Peretti notes that in the Eighties the fast-food market had begun to stagnate and so Taco Bell, the American Mexican fast-food chain, introduced the value meal. That way companies could bundle together a number of starters, sides, drinks and desserts that the customer would order on the assumption that they were getting great value for money. Again, other fast food outlets quickly copied. "Value meals" also meant that customers took less time choosing at the counter than when they were just offered individual items.
The much maligned "super-size" value meal at McDonald's was rolled out in 1993, after it co-marketed the film Jurassic Park, offering a "Dino-size". It was so successful, it became a fixture on the menu. In one arresting scene we see the only size of soda that was available at McDonald's in the Fifties: seven ounces (207ml). A super-size soda at McDonald's was 42oz (1.19l). McDonald's began to phase out the size in 2004, though many other outlets persisted. Perreti observes it was corporate America and the constant push for increased profits that was making food sizes bigger but, dangerously, science would dictate that humans had a propensity to overeat foods high in fat and sugar.
In the late 1990s, Dr Barbara Rolls of Penn State University researched how portion size contributed to obesity. Before, it was believed if someone overate at one meal, they compensated by undereating later. What she found was that people would continue to overeat if they were given bigger portion sizes. The programme also looks at the size of chocolate bars in the UK, which have grown considerably over time and been marketed as a family snack.
When health experts persuaded manufacturers to withdraw king-size bars in 2004, they came up with the idea of "duo" or "twin" bars, which are essentially two bars in one but are marketed as being for sharing. Peretti notes that these bars are rarely shared.
Sharing is the latest buzz word for the food industry, but research shows that larger bags lead us to eat more. Dr Rolls discusses another study that demonstrated that the larger the portion of crisps, the more people eat. What the participants ate for dinner was then looked at, to see if they compensated for the bigger portion of crisps they had eaten by eating less, but they didn't. "The bag is a certain cue that it is appropriate to eat that amount and people just keep going," notes Rolls.

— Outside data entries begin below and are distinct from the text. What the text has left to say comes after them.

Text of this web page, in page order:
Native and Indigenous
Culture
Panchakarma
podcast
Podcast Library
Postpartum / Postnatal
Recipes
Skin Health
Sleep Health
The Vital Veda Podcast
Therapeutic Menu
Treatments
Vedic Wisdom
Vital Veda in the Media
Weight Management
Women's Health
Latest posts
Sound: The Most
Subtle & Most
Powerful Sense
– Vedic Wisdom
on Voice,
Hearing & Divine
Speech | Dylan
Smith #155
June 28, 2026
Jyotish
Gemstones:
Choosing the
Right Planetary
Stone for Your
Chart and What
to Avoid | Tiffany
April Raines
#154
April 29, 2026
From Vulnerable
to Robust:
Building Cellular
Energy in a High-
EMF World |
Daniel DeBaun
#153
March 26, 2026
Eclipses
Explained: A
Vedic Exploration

The final culprits in our ever expanding portions sizes are supermarkets, which encourage multi-buy promotions on what they call "expandable" foods: snacks, sweets and crisps, as the capacity to consume them is greater. Last year the number of multi-buy promotions offered on crisps, sweets and chocolate rose by 138 per cent, the supermarkets safe in the knowledge that it will get people through the door.
It is this relentless pursuit of profit that has led to upsizing on such a huge scale, which in turn has contributed to an obesity epidemic. A bucket of popcorn sure has a lot to answer for.